[Source information]:
════════

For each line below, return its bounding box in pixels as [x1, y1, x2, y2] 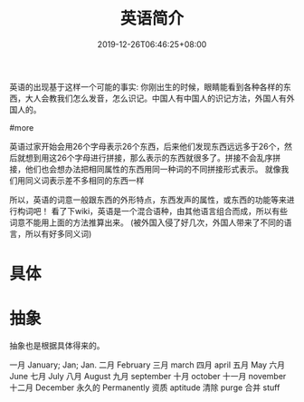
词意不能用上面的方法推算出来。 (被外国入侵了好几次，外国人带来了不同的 [9, 217, 285, 228]
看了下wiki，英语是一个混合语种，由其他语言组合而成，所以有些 [51, 205, 288, 216]
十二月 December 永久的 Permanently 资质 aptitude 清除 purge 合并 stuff [9, 382, 280, 393]
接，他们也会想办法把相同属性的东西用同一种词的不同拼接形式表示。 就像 [9, 163, 281, 174]
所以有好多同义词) [24, 228, 92, 239]
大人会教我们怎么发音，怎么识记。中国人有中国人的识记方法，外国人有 [24, 93, 287, 103]
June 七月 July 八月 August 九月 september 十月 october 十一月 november [9, 371, 287, 382]
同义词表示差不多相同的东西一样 [24, 174, 145, 186]
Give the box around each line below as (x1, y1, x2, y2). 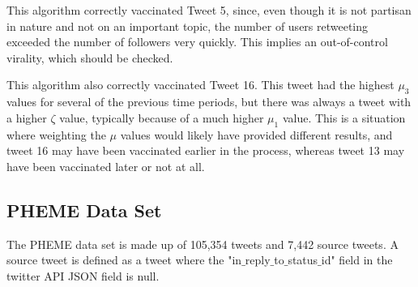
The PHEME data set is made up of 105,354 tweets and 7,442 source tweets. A (6, 235, 399, 252)
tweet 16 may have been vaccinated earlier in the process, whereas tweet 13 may (6, 142, 405, 159)
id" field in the (321, 251, 393, 268)
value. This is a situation (282, 109, 406, 126)
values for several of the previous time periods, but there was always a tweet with (6, 93, 412, 110)
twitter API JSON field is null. (6, 267, 160, 284)
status (288, 251, 318, 268)
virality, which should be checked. (6, 49, 173, 66)
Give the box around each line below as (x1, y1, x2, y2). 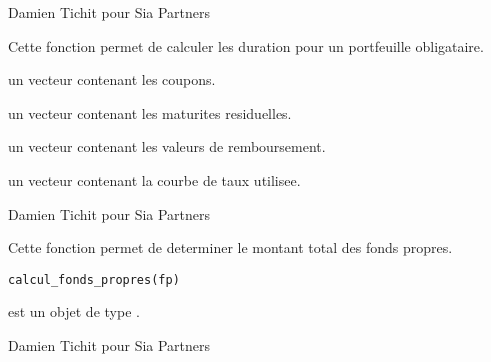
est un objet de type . (8, 301, 140, 322)
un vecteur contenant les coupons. (8, 69, 216, 90)
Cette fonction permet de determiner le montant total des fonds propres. (8, 237, 453, 258)
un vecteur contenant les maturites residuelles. (8, 102, 292, 123)
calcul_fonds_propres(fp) (8, 272, 180, 287)
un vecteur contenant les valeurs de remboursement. (8, 136, 326, 157)
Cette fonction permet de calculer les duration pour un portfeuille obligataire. (8, 35, 484, 56)
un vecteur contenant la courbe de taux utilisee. (8, 169, 301, 190)
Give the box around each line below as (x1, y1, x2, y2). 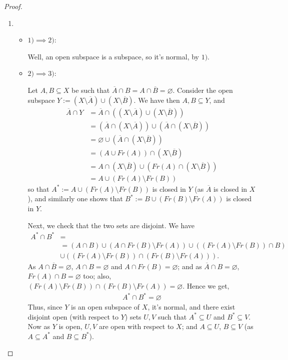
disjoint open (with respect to (27, 311, 119, 322)
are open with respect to (98, 321, 174, 332)
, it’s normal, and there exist (147, 302, 235, 312)
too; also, (83, 271, 111, 281)
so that (27, 183, 49, 194)
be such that (71, 84, 110, 95)
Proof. (4, 1, 22, 11)
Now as (27, 321, 50, 332)
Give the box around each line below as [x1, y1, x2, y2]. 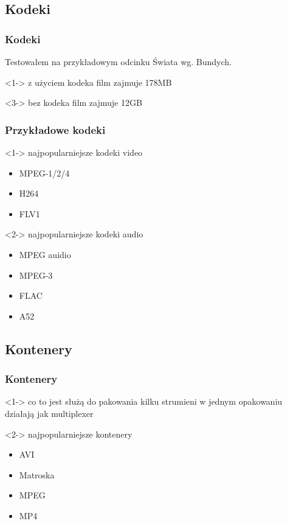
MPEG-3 [19, 268, 53, 281]
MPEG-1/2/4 [19, 166, 70, 179]
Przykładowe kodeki [5, 122, 106, 137]
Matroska [19, 468, 55, 481]
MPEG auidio [19, 248, 71, 260]
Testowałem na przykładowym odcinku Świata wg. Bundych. [5, 55, 232, 68]
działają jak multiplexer [5, 407, 94, 419]
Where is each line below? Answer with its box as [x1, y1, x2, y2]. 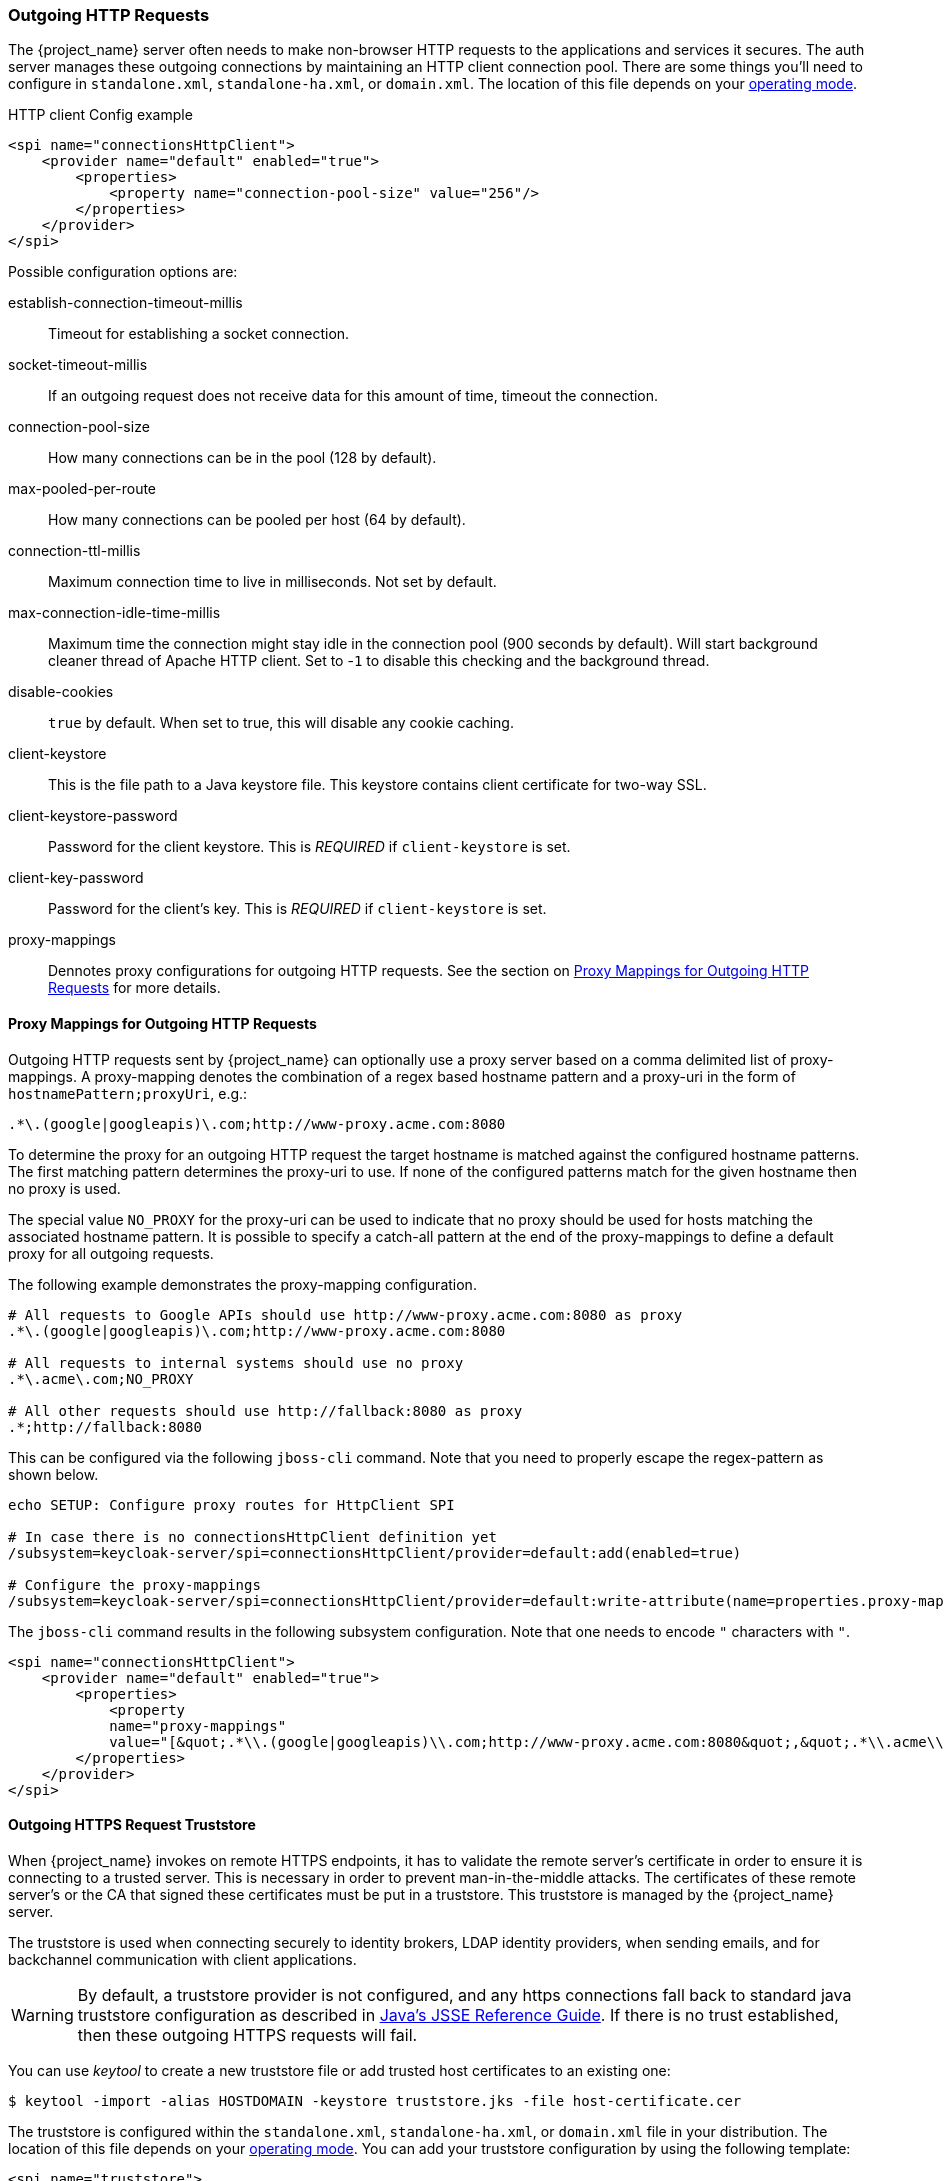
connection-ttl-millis [8, 542, 141, 560]
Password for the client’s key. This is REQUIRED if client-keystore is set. [48, 900, 547, 918]
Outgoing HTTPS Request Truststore [8, 1816, 256, 1834]
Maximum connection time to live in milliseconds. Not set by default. [48, 573, 497, 591]
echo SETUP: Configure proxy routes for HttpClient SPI [8, 1496, 455, 1513]
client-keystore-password [8, 807, 178, 825]
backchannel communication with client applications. [8, 1950, 357, 1968]
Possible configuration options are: [8, 263, 238, 281]

════════

Pictures aside, reproduce all of the material above without alteration.

For each line below, return its bounding box in pixels as [x1, y1, x2, y2] 
词意不能用上面的方法推算出来。 (被外国入侵了好几次，外国人带来了不同的 [9, 217, 285, 228]
看了下wiki，英语是一个混合语种，由其他语言组合而成，所以有些 [51, 205, 288, 216]
十二月 December 永久的 Permanently 资质 aptitude 清除 purge 合并 stuff [9, 382, 280, 393]
接，他们也会想办法把相同属性的东西用同一种词的不同拼接形式表示。 就像 [9, 163, 281, 174]
所以有好多同义词) [24, 228, 92, 239]
大人会教我们怎么发音，怎么识记。中国人有中国人的识记方法，外国人有 [24, 93, 287, 103]
June 七月 July 八月 August 九月 september 十月 october 十一月 november [9, 371, 287, 382]
同义词表示差不多相同的东西一样 [24, 174, 145, 186]
Give the box around each line below as (x1, y1, x2, y2). 
The PHEME data set is made up of 105,354 tweets and 7,442 source tweets. A (6, 235, 399, 252)
tweet 16 may have been vaccinated earlier in the process, whereas tweet 13 may (6, 142, 405, 159)
id" field in the (321, 251, 393, 268)
value. This is a situation (282, 109, 406, 126)
values for several of the previous time periods, but there was always a tweet with (6, 93, 412, 110)
twitter API JSON field is null. (6, 267, 160, 284)
status (288, 251, 318, 268)
virality, which should be checked. (6, 49, 173, 66)
Give the box around each line below as (x1, y1, x2, y2). 
est un objet de type . (8, 301, 140, 322)
un vecteur contenant les coupons. (8, 69, 216, 90)
Cette fonction permet de determiner le montant total des fonds propres. (8, 237, 453, 258)
un vecteur contenant les maturites residuelles. (8, 102, 292, 123)
calcul_fonds_propres(fp) (8, 272, 180, 287)
un vecteur contenant les valeurs de remboursement. (8, 136, 326, 157)
Cette fonction permet de calculer les duration pour un portfeuille obligataire. (8, 35, 484, 56)
un vecteur contenant la courbe de taux utilisee. (8, 169, 301, 190)
Give the box around each line below as (x1, y1, x2, y2). 
disjoint open (with respect to (27, 311, 119, 322)
are open with respect to (98, 321, 174, 332)
, it’s normal, and there exist (147, 302, 235, 312)
too; also, (83, 271, 111, 281)
so that (27, 183, 49, 194)
be such that (71, 84, 110, 95)
Proof. (4, 1, 22, 11)
Now as (27, 321, 50, 332)
Give the box around each line below as [x1, y1, x2, y2]. 
MPEG-3 [19, 268, 53, 281]
MPEG-1/2/4 [19, 166, 70, 179]
Przykładowe kodeki [5, 122, 106, 137]
Matroska [19, 468, 55, 481]
MPEG auidio [19, 248, 71, 260]
Testowałem na przykładowym odcinku Świata wg. Bundych. [5, 55, 232, 68]
działają jak multiplexer [5, 407, 94, 419]
Where is each line below? Answer with its box as [x1, y1, x2, y2]. 
connection-ttl-millis [8, 542, 141, 560]
Password for the client’s key. This is REQUIRED if client-keystore is set. [48, 900, 547, 918]
Outgoing HTTPS Request Truststore [8, 1816, 256, 1834]
Maximum connection time to live in milliseconds. Not set by default. [48, 573, 497, 591]
echo SETUP: Configure proxy routes for HttpClient SPI [8, 1496, 455, 1513]
client-keystore-password [8, 807, 178, 825]
backchannel communication with client applications. [8, 1950, 357, 1968]
Possible configuration options are: [8, 263, 238, 281]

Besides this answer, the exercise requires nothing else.